Require and maintain documentation of what tests (reference to test procedure if a standard one exists) were performed to make sure the change functions properly.
Require backout procedures in case something goes wrong.
Keep a record of the above steps for each change, recording information such as change number, dates, who submitted, who approved, and who implemented.
Incorporate process for streamlining and shortening the process for emergency situations (usually called HotFix). This usually provides for a single approval with notifications and documentation after the emergency change has been implemented.

Secure Architecture
In order to function securely, the infrastructure devices used to accomplish the functions of the control system must be isolated from outside negative influences. A negative influence can be anything from an engineer requesting a massive amount of data to the high volume of traffic generated by a hacker’s worm or virus.
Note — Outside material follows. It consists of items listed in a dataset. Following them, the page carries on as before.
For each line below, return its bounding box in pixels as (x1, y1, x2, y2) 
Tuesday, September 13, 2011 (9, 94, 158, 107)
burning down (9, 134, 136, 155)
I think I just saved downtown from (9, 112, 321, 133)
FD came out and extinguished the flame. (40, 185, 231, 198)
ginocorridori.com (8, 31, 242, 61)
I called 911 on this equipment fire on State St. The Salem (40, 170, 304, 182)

To accomplish this isolation, all of the machines associated with the primary function of the control system must be grouped together on a common network and protected from other networks. Before this can be done, the perimeter of the control system environment must be clearly defined and all connections to the outside documented. The appropriate method of securing these connections must be identified and implemented. For Internet Protocol (IP) connections, this requires a firewall.

Firewalls
Firewalls are built to regulate connections between machines inside the firewall and machines outside the firewall. Firewall rules can be written to allow any traffic or to restrict traffic to only specific devices and applications. In order to help secure the control system environment the firewall should be configured to reject all connection requests either inbound or outbound. Then, as functionality is added to the control system environment, new rules can specifically allow the connections required by that functionality. In general, connection requests from the outside should never be allowed.
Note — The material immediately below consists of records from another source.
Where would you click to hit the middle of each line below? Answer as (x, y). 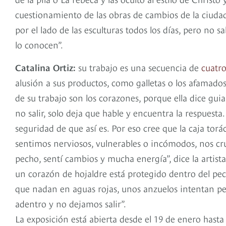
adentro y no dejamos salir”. (71, 203)
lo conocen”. (39, 44)
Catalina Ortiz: (45, 67)
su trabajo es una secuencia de (138, 67)

Implementation of a firewall between the corporate and control systems telecom network will also allow a Demilitarized Zone (DMZ) to be established between the two. This DMZ can then be used for placement of database and application servers that can bridge the two networks in a secure architecture. This will be explored further when we discuss remote access.

Getting data in and out
The types of systems that need to get data to and from the control system environment will vary depending on the application. To remain secure, applications within the control system environment should push data needed by applications external to the control system environment out to those external applications. Also, when external data is needed within the control system environment, applications within the secured environment should pull the data in.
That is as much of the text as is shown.